1. \(\left ( \frac{dy}{dx} \right )^{3}-4\left ( \frac{dy}{dx} \right )^{2}+7y=\cos (x)\)

2. \(\left ( \frac{d^{2}y}{dx^{2}} \right )+4x\left ( \frac{dy}{dx} \right )^{2}+7y=\ln (x)\)

*The general form of an ordinary differential equation is* \(F\left ( x,y,{y}',{y}''\cdots y^{(n)} \right )= 0\)

Partial Differential Equation:

A differential equation is said to be partial, if the derivatives in the equation have reference to two or more independent variables.

Examples:

1) (y+z)\(\frac{\partial z}{\partial x}\) + (z + x) \(\frac{\partial z}{\partial x}\) = x + y

Here in this x and y are two independent variables.
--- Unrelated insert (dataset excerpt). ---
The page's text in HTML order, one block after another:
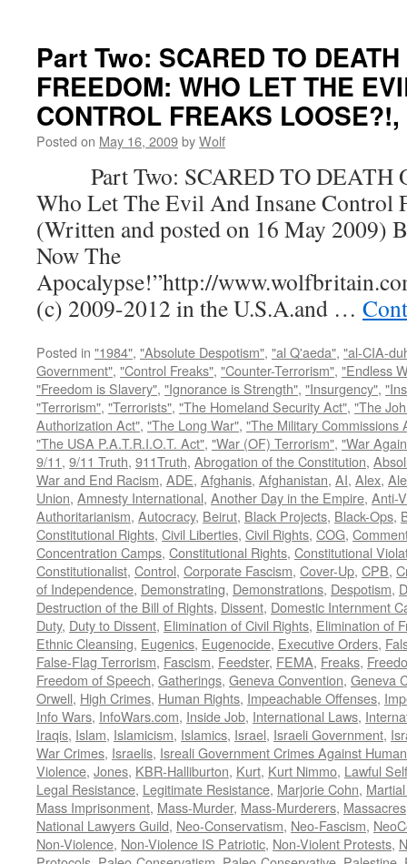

2)\(\left ( \frac{\partial z}{\partial x} \right )^{2}\) + \(\left ( \frac{\partial z}{\partial x} \right )^{2}\) = 4z

3) \(4 \frac{\partial^{2}U}{\partial x^{2}} + 5 \frac{\partial^2 U }{\partial x \partial y} + 3 \frac{\partial^{2}U}{\partial y^{2}}\) = x + 2y

Solutions of a Differential Equation :

Definition:

A relation between the dependent and independent variables when substituted in the differential equation reduces it to an identity, is called a solution or integral or primitive of the differential equations.

Note:

A solution of differential equation does not involve the derivatives of the dependent variables with respect to the independent variable.

These are basic definitions of Differential Equations .

Further it has many methods to solve Differential Equations.

Basic methods are Variable separable, Exact Differential Equtions, Non-Exact Differential Equations, Linear Differential Equations, Bernoulli Differential Equations, Cauchy's Differential Equations etc .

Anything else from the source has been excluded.